▶ [Task instructions]
Show every line below where "consenso" appears.

═════ Data for review ═════

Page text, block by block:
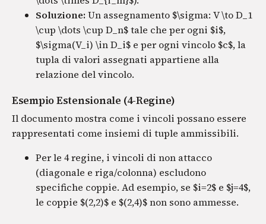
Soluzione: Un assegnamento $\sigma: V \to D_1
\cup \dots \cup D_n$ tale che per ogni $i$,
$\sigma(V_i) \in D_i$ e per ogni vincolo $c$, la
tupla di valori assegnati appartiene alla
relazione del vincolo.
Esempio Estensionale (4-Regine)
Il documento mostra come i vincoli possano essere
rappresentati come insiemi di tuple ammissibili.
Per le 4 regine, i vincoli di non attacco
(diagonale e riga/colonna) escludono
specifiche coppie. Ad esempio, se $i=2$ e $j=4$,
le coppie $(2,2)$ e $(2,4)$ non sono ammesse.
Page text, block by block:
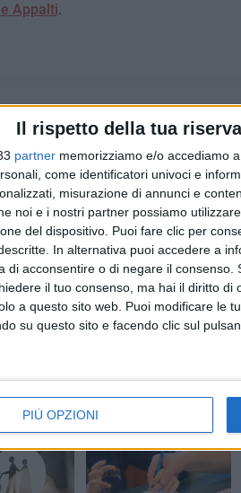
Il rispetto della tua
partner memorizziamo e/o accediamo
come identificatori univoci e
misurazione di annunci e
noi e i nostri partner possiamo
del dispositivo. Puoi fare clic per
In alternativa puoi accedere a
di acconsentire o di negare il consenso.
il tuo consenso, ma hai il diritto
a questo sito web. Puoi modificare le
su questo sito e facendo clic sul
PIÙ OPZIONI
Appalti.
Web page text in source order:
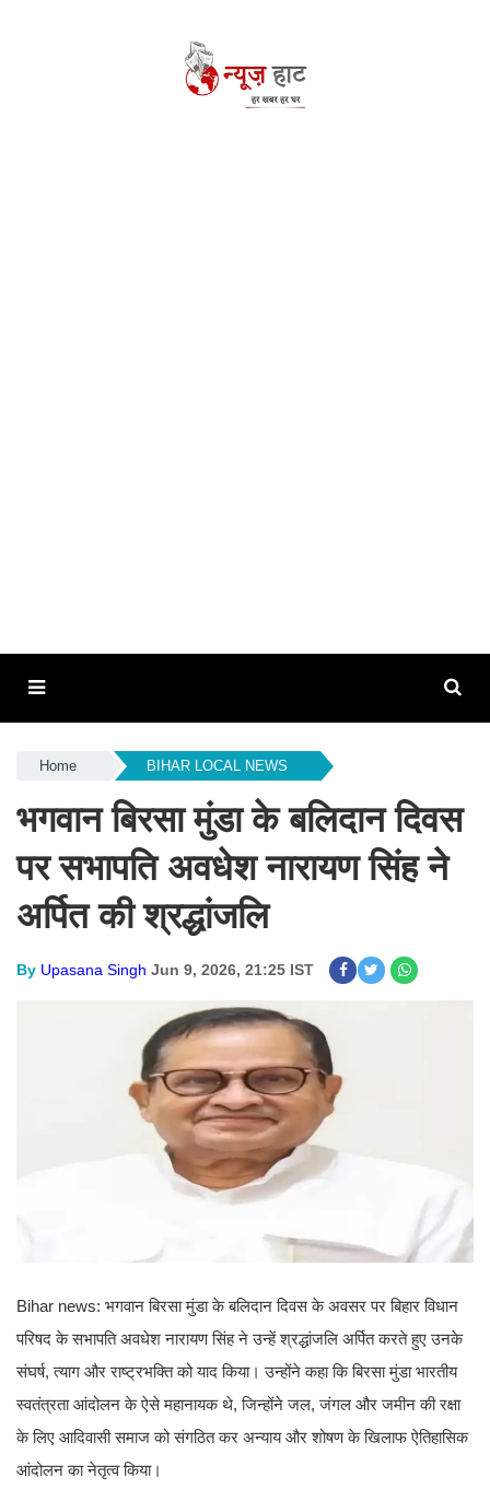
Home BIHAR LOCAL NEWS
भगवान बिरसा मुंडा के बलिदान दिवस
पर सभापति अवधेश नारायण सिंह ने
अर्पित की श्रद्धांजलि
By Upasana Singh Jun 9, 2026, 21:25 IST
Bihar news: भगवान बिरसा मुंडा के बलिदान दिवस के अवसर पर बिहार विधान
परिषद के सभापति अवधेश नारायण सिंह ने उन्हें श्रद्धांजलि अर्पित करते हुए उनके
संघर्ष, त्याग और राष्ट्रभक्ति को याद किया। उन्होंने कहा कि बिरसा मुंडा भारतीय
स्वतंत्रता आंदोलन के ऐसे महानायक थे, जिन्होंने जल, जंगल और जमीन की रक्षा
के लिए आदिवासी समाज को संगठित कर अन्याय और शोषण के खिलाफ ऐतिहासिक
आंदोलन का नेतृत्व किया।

═════
═════ Data for review ═════

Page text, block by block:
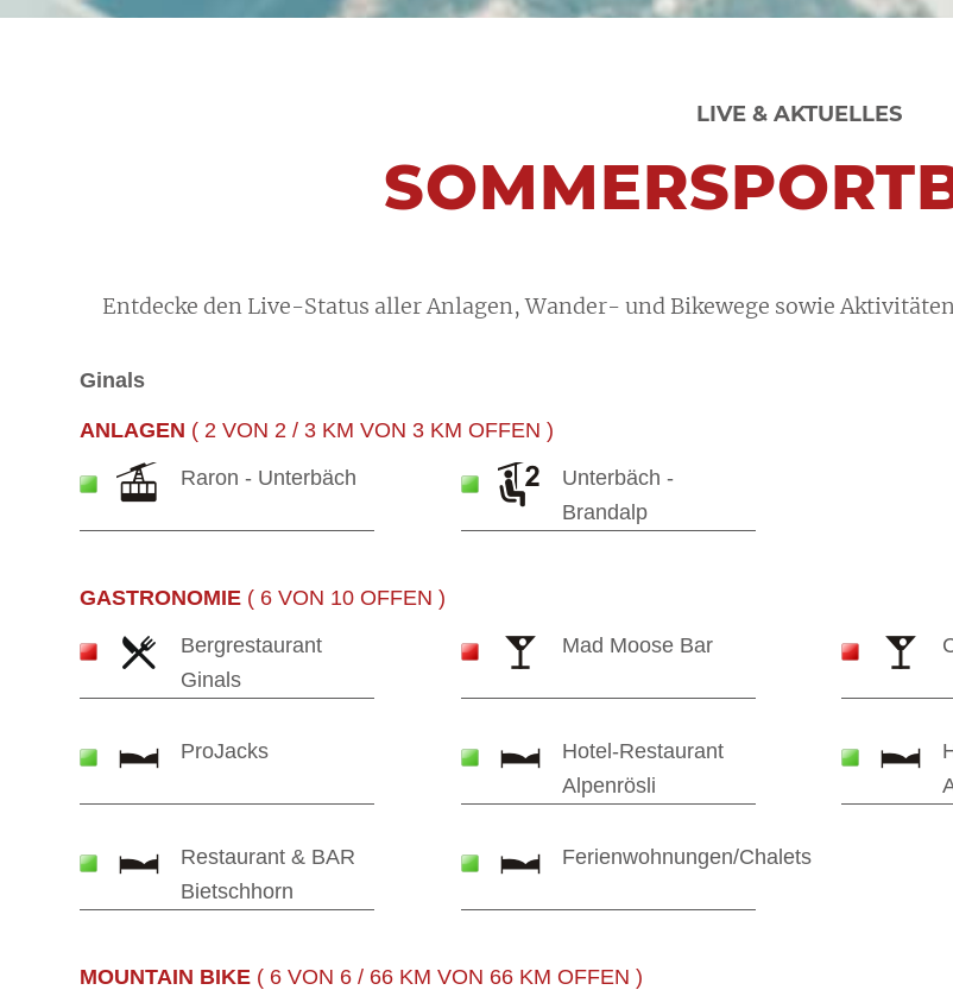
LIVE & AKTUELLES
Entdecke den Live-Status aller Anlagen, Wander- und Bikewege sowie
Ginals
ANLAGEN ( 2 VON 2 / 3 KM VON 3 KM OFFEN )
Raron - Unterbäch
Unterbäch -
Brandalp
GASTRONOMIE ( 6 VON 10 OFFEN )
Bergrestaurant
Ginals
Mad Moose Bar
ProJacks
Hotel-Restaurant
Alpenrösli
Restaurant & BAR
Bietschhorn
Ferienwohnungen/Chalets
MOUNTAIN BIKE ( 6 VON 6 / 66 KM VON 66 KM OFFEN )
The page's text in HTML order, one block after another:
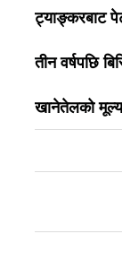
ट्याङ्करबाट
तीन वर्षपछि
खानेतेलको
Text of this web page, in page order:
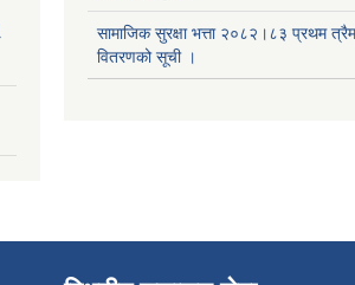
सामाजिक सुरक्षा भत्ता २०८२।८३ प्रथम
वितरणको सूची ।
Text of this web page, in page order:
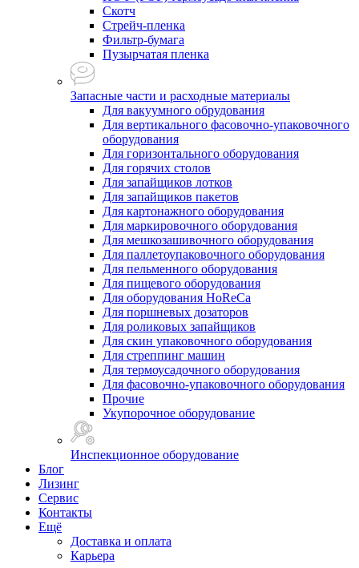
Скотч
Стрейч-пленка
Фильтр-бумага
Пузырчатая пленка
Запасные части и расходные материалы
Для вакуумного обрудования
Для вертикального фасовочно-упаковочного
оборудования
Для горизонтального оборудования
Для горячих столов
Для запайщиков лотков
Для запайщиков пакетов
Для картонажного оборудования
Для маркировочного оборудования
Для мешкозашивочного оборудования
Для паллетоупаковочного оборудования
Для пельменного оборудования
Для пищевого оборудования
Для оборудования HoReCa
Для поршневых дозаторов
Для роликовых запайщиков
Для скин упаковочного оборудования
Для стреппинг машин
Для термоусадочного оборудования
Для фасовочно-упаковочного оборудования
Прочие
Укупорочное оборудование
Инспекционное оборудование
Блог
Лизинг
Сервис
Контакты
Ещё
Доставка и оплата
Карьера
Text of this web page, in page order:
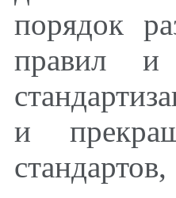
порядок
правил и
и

═════

▶ [Reply]
di acconsentire o di negare il consenso.
il tuo consenso, ma hai il diritto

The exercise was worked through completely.